Feral Horse Management Planning - Barmah
Update 22 January 2019
Barmah National Park is home to internationally significant wetlands, rare and threatened species, as well as many significant Aboriginal cultural heritage sites. It is jointly managed by Parks Victoria and Yorta Yorta Nation Aboriginal Corporation (YYNAC).
The Barmah Forest is an international Ramsar (wetland) site, recognised for its importance to wildlife, particularly birds, fishes and other aquatic life. This area includes Barmah National Park and other adjacent Victorian public land.
Parks Victoria has undertaken an extensive community consultation program over the past three years in relation to managing Barmah National Park, and in particular the feral horse population. The Barmah National Park Roundtable Group, commenced in 2012, has provided input at a local level from diverse community groups, experts and other stakeholders.
Following the consultation activities, input was considered by a statewide Parks Victoria Technical Reference Group, comprising scientists, academics, animal welfare representatives and the Traditional Owners from Barmah, the Yorta Yorta Nation.

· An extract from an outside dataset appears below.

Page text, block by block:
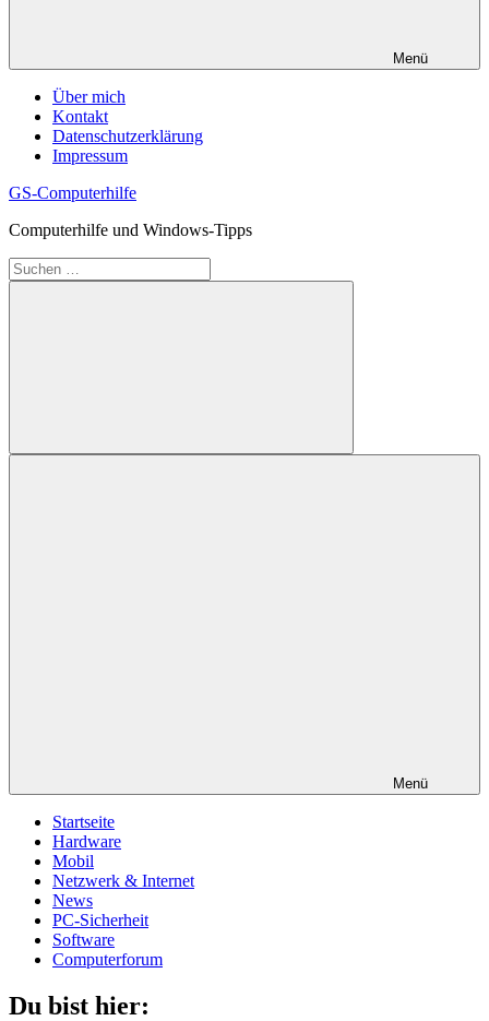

Working in close collaboration with DELWP and the Goulburn Broken CMA, a draft Strategic Action Plan - Protection of floodplain marshes in Barmah National Park and Barmah Forest Ramsar site, 2018 - 2022 has been developed. It will be presented to the Minister for Environment and Climate Change, the Hon. Lily D'Ambrosio in February 2019 for consideration and subsequent release for public input via the Engage Victoria website.
Acknowledging the Barmah forest as an internationally significant Ramsar wetland, the draft plan focuses on:
- Maintaining and improving hydrological regimes: environmental water flows
- Controlling grazing and impacts of feral horses
- Controlling feral pigs and other introduced animals
- Managing encroachment of floodplain marshlands by invasive plants
Horses in Barmah National Park
Parks Victoria understands there are a range of views on the feral horses in Barmah National Park, and has undertaken research to better understand the social and heritage values associated with these horses. The research, completed in 2014 by independent consultants Context Pty Ltd, included an online survey, and a brief history of the Barmah horses through both interviews and archival research. This study found most horses dated back to release into the park by a private horse trainer in the 1950’s.
Horse surveys undertaken across the park from January 2012 onwards have identified a large feral horse population within the park. Military-grade high resolution Forward Looking Infra Red (FLIR) cameras have been used from helicopters in 2017, 2018 and 2019 that can detect horses through red gum canopy. Based on horses detected across the park in winter 2018, total numbers at that time were estimated well in excess of 500 animals.
The current situation
Currently, the Barmah National Park is under duress from the extreme dry conditions, impacting both native and introduced species that inhabit the park, including feral horses. At the same time, recent releases of water from further up the Murray River in transit to South Australia (for both drinking water and environmental water allocations for the Coorong) have breached the banks at the Barmah Choke on the Murray River and flooded areas of the Barmah National Park.
Satellite surveys have shown that 27% of the park was flooded in November 2018, receding to 13% in January 2019. Both the flooded areas and recently inundated areas have seen high growth of native vegetation and large numbers of feral horses have moved into these areas to feed.
In the early stages of this situation, marginalized feral horses were in very poor condition and, to date, 25 horses had to be put down under strict humane protocols. The number of malnourished horses has significantly decreased over January.
Parks Victoria conducted aerial surveys in the week commencing 14 January to monitor the state of the park, accompanied by a dedicated expert equine vet. This survey found that most horses were feeding within flooded areas or recently inundated areas, with the vast majority being in average to good condition. No animals were observed that required animal welfare interventions.
The feeding of native or introduced animals is not supported under either Victorian state legislation or parks regulations.
Parks Victoria staff are conducting daily patrols across the park, with support of the dedicated expert equine vet. This team is also responding and attending to any distressed horses reported by the public. These staff are trained and equipped to humanely euthanase horses in very poor condition on the spot.
Parks Victoria continues to consult with RSPCA Victoria, key local stakeholders and community members and monitor and review the welfare of the feral horses in Barmah National Park.
No trapping of horses in Barmah National Park has occurred to date or is occurring. Removal of horses, other than for humane purposes, will not take place in the Barmah Forest until the Strategic Action Plan has been released for public input, revised and implemented.